In comparison to the results obtained by Lenart-Boroń et al. (2022), our results regarding particulate matter concentration in the box stables were at least two times higher; we recorded PM10 concentrations from 203 to 206 µg/m3 and for PM2.5 189–192 µg/m3. Values obtained by Lenart-Boroń et al. (2022) for PM10 were 10–109 µg/m3, and for fraction PM2.5, 9–86 µg/m3.

In our research, yeasts dominated the air in both types of stables (box stables and runners) in two seasons (summer and winter). The share of yeast in the total number of molds and yeasts ranged from 13.9 to 71.4%. No studies have been found in the available literature to compare yeasts and molds in stables. In studies carried out in hen houses, Sowiak et al. (2012) showed that yeast accounted for only 12% of all fungi, which was below the lower limit of the yeast share in our studies.

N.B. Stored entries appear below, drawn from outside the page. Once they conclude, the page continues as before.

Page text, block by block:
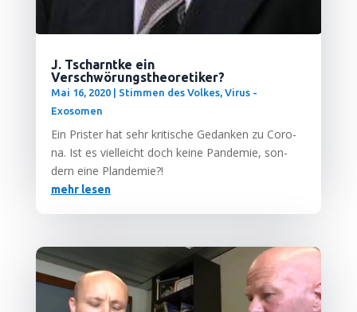
J. Tscharntke ein
Verschwörungstheoretiker?
Mai 16, 2020| Stimmen des Volkes, Virus -
Exosomen
Ein Pris­ter hat sehr kri­ti­sche Gedan­ken zu Coro­
na. Ist es viel­leicht doch kei­ne Pan­de­mie, son­
dern eine Plandemie?!
mehr lesen
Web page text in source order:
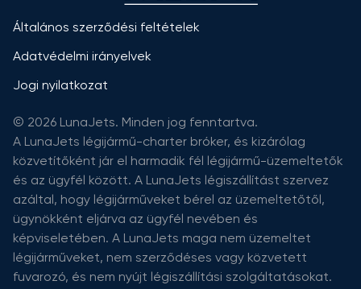
Általános szerződési feltételek
Adatvédelmi irányelvek
Jogi nyilatkozat
© 2026 LunaJets. Minden jog fenntartva.
A LunaJets légijármű-charter bróker, és kizárólag
közvetítőként jár el harmadik fél légijármű-üzemeltetők
és az ügyfél között. A LunaJets légiszállítást szervez
azáltal, hogy légijárműveket bérel az üzemeltetőtől,
ügynökként eljárva az ügyfél nevében és
képviseletében. A LunaJets maga nem üzemeltet
légijárműveket, nem szerződéses vagy közvetett
fuvarozó, és nem nyújt légiszállítási szolgáltatásokat.
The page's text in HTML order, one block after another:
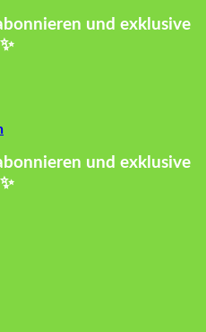
und exklusive
und exklusive
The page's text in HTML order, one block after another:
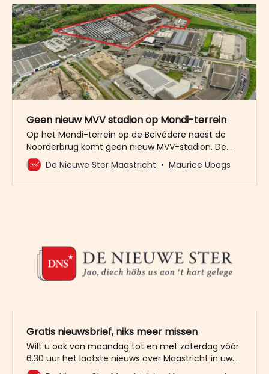
Geen nieuw MVV stadion op Mondi-terrein
Op het Mondi-terrein op de Belvédere naast de
Noorderbrug komt geen nieuw MVV-stadion. De
plek is niet geschikt, zo blijkt uit een quick scan van
de gemeente. “Vooralsnog richten wij ons op
De Nieuwe Ster Maastricht Maurice Ubags
Gratis nieuwsbrief, niks meer missen
Wilt u ook van maandag tot en met zaterdag vóór
6.30 uur het laatste nieuws over Maastricht in uw
mailbox? Meld u dan gratis aan voor de nieuwbrief
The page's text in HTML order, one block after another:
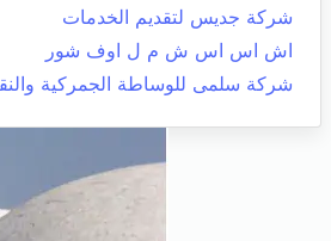
شركة جديس لتقديم الخدمات
اش اس اس ش م ل اوف شور
شركة سلمى للوساطة الجمركية
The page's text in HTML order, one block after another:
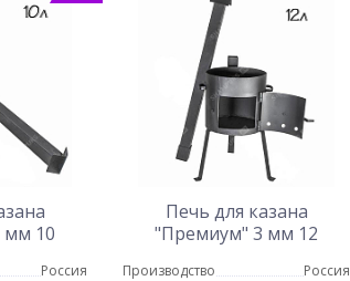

Polish legislation provides for the permissible concentration of PM10 and PM2.5 in the atmospheric air, but the limit value for the concentration during 1 day is only for PM10; it is 50 µg/m3. For fraction PM2.5, the pollution threshold refers to the calendar year. While taking most of the measurements, especially after cleaning the stables, the permissible concentration of PM10 was exceeded. According to Fiedorowicz (2007), the maximum particulate matter level in the stable cannot exceed 3 mg/m3; considering this value, the permissible PM10 concentration in the tested stables was not exceeded.

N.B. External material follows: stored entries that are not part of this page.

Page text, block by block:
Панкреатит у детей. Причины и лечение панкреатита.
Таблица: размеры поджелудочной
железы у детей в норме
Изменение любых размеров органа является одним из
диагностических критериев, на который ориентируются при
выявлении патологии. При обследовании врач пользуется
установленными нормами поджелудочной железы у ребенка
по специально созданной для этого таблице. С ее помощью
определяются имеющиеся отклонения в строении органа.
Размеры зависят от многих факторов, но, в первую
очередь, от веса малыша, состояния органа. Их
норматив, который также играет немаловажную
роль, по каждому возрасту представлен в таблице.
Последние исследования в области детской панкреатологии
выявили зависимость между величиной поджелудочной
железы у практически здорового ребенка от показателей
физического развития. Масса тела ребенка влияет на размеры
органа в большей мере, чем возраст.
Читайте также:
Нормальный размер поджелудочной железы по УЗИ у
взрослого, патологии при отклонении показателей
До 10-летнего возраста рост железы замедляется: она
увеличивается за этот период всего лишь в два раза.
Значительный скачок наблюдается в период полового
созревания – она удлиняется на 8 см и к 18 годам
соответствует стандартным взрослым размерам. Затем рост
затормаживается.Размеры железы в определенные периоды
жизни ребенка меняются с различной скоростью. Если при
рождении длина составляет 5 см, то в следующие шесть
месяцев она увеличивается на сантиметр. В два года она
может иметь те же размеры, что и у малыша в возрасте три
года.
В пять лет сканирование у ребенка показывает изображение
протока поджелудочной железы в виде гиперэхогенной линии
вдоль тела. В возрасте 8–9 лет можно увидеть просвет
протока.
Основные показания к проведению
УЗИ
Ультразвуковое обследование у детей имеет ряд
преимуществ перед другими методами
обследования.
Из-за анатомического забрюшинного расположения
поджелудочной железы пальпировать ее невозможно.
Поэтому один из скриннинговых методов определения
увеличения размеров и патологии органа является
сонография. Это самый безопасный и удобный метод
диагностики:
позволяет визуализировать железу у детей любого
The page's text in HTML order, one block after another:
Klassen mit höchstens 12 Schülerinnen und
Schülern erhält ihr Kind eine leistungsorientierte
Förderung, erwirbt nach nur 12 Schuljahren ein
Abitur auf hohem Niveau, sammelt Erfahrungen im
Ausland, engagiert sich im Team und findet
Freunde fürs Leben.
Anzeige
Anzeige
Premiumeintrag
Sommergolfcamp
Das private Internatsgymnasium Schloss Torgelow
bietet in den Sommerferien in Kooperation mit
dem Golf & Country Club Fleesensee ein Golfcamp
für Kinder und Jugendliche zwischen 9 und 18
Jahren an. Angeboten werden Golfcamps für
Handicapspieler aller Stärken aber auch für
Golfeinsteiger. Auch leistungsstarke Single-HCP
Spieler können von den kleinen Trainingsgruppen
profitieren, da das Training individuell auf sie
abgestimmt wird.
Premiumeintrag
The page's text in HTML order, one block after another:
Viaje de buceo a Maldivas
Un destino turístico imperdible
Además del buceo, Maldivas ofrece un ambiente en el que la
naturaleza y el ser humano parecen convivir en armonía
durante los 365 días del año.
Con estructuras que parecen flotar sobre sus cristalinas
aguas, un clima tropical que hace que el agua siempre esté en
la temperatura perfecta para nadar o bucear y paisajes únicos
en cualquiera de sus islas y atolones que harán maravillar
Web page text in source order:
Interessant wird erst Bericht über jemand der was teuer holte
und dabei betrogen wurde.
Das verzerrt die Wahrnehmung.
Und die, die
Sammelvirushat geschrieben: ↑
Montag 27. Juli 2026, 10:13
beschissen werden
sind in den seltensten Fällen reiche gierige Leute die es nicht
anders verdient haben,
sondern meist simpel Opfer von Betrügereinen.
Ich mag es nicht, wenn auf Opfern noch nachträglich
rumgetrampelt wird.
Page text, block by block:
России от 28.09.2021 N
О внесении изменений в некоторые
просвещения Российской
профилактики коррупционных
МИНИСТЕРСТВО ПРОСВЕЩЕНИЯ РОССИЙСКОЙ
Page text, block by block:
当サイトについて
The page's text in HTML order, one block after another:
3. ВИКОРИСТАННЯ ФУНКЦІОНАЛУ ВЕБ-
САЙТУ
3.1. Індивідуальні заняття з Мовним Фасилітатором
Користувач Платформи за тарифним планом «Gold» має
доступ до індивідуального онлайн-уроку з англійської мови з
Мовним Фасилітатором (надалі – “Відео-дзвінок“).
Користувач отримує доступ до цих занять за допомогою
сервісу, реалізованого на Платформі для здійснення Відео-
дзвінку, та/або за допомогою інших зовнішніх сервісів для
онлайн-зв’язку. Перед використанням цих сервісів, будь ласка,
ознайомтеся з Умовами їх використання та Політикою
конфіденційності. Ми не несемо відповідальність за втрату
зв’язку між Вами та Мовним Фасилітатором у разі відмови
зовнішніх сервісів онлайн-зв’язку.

The conducted statistical analyses did not show a significant correlation between the concentrations of the tested microorganisms with the concentrations of any of the tested particulate matter fractions.

The conducted studies allowed for the conclusion that there is a high level of air intoxication in stables, both by yeast and by mold fungi. It has been proven that horses kept in box stables are exposed to lower concentrations of molds and yeasts (lower intoxication) compared to runners (Wolny-Koładka 2018). In spring and autumn, i.e., in the wetter periods, it was recorded that molds predominated in the stables, while in summer and winter yeasts prevailed. The fewest exceedances of the permissible concentration of fungi (in total: molds and yeasts) in the stable air occurred in autumn (TC and RF), while the highest levels for TC occurred in summer, and for RF in spring. It was observed that cleaning stables reduces the number of fungal morphotic elements in the air, even though during this process the level of particulate matter in stables increases. In the case of runners, the increase in PM is much higher than that in box stables. It should be emphasized that at such concentrations of fungi as determined during our studies carried out in the stables, fungal morphotic elements of fungi may pose a potential health threat to horses, staff, and people using horses.